Question

A man standing on a trolley pushes another identical trolley (both trolleys are at rest on a rough surface), so that they are set in motion and stop after some time. If the ratio of mass of first trolley with man to mass of second trolley is 3, then find the ratio of the stopping distances of the second trolley to that of the first trolley. (Assume coefficient of friction to be the same for both the trolleys).

Answer 1

Hint
To find the ratio of the stopping distances of both the trolleys, we need to know about the velocity, momentum, and acceleration of both the trolleys. Also, we need to understand about the deceleration due to frictional force.
Formula used: Momentum $p = mv$ where m is the mass and v is the velocity of the body.
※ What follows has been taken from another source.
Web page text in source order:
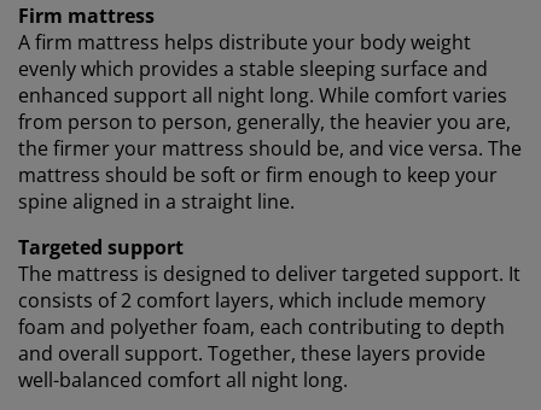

Complete step by step answer
It is given in the question that, the ratio of mass of the first trolley with man to the mass of the second trolley is 3. Then, let us consider the mass of the second trolley be m.
Then, $\dfrac{{{\text{mass of 1st trolley}}}}{m} = 3$
So, the mass of the first trolley becomes 3m.
Since, the man pushes the second trolley, the momentums of both the trolleys are the same and it is denoted as p. The velocities of the first and second trolleys are $v_1$ and $v_2$ respectively.
$\Rightarrow p = m{v_2} = 3m{v_1}$
is the momentum of the trolleys.
From the above equation, the velocities can be obtained as,
$\Rightarrow {v_1} = \dfrac{p}{{3m}}$
And ${v_2} = \dfrac{p}{m}$
Now, we know the equations of motion very well. One of the formulas involving initial, final velocity and distance of a body is,
$\Rightarrow {v^2} = {u^2} + 2as$
$\Rightarrow {v^2} - {u^2} = 2as$
We know that the trolleys were at rest before moving. Thus, the initial velocity becomes 0.
$\Rightarrow {v^2} = 2as$
For the first trolley, the distance $s_1$ is,
$\Rightarrow {s_1} = \dfrac{{{v_1}^2}}{{2a}}$
And for the second trolley, the distance $s_2$ is,
$\Rightarrow {s_2} = \dfrac{{{v_2}^2}}{{2a}}$
Now, it is given in the question that the coefficient of friction is the same for both the trolleys. Thus, the frictional force is the same. The acceleration of the body comes as,
$\Rightarrow F - \mu mg = ma$
$\Rightarrow a = \dfrac{{(F - \mu mg)}}{m}$
Here, the force F is zero, as there is no external force applied. Thus, the equation becomes,
$\Rightarrow \begin{array}{l}a = \dfrac{{(0 - \mu mg)}}{m}\\ \Rightarrow a = - \dfrac{{\mu mg}}{m}\end{array}$
Thus, $a = - \mu g$
The body decelerates after a certain time and stops. This deceleration is the same for both the trolleys as their coefficients of friction are the same.
Thus, the ratio of the stopping distances of first and second trolley be,
$\Rightarrow \dfrac{{{s_1}}}{{{s_2}}} = \dfrac{{\dfrac{{{v_1}^2}}{{2a}}}}{{\dfrac{{{v_2}^2}}{{2a}}}}$
$ \Rightarrow \dfrac{{{s_1}}}{{{s_2}}} = \dfrac{{{v_1}^2}}{{{v_2}^2}}$
Then, substitute the values of velocities to get the ratio.
$ \Rightarrow \dfrac{{{s_1}}}{{{s_2}}} = \dfrac{{{{\left( {\dfrac{p}{{3m}}} \right)}^2}}}{{{{\left( {\dfrac{p}{m}} \right)}^2}}}$
$ \Rightarrow \dfrac{{{s_1}}}{{{s_2}}} = \dfrac{{\dfrac{{{p^2}}}{{9{m^2}}}}}{{\dfrac{{{p^2}}}{{{m^2}}}}}$
$ \Rightarrow \dfrac{{{s_1}}}{{{s_2}}} = \dfrac{1}{9}$
Hence, the ratio of the stopping distance of the second trolley to the stopping distances of the first trolley becomes,
$ \Rightarrow \dfrac{{{s_2}}}{{{s_1}}} = 9$.

Note
While working out with these types of problems, examine the motion of the body properly. The state of the body before motion should be understood correctly to understand the initial velocity and the forces applied on it.